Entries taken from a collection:
┌────────
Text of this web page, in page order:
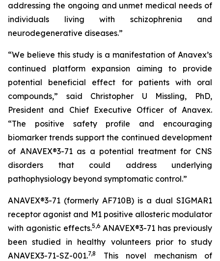
addressing the ongoing and unmet medical needs of
individuals living with schizophrenia and
neurodegenerative diseases.”
“We believe this study is a manifestation of Anavex’s
continued platform expansion aiming to provide
potential beneficial effect for patients with oral
compounds,” said Christopher U Missling, PhD,
President and Chief Executive Officer of Anavex.
“The positive safety profile and encouraging
biomarker trends support the continued development
of ANAVEX®3-71 as a potential treatment for CNS
disorders that could address underlying
pathophysiology beyond symptomatic control.”
ANAVEX®3-71 (formerly AF710B) is a dual SIGMAR1
receptor agonist and M1 positive allosteric modulator
with agonistic effects.5,6 ANAVEX®3-71 has previously
been studied in healthy volunteers prior to study
ANAVEX3-71-SZ-001.7,8
This novel mechanism of
└────────
Problem description => Using only the entries above, output the line with "addressing the ongoing", the line with "ANAVEX®3-71 (formerly AF710B)", and all lines between them, exactly as they stand.

Problem solution =>
addressing the ongoing and unmet medical needs of
individuals living with schizophrenia and
neurodegenerative diseases.”
“We believe this study is a manifestation of Anavex’s
continued platform expansion aiming to provide
potential beneficial effect for patients with oral
compounds,” said Christopher U Missling, PhD,
President and Chief Executive Officer of Anavex.
“The positive safety profile and encouraging
biomarker trends support the continued development
of ANAVEX®3-71 as a potential treatment for CNS
disorders that could address underlying
pathophysiology beyond symptomatic control.”
ANAVEX®3-71 (formerly AF710B) is a dual SIGMAR1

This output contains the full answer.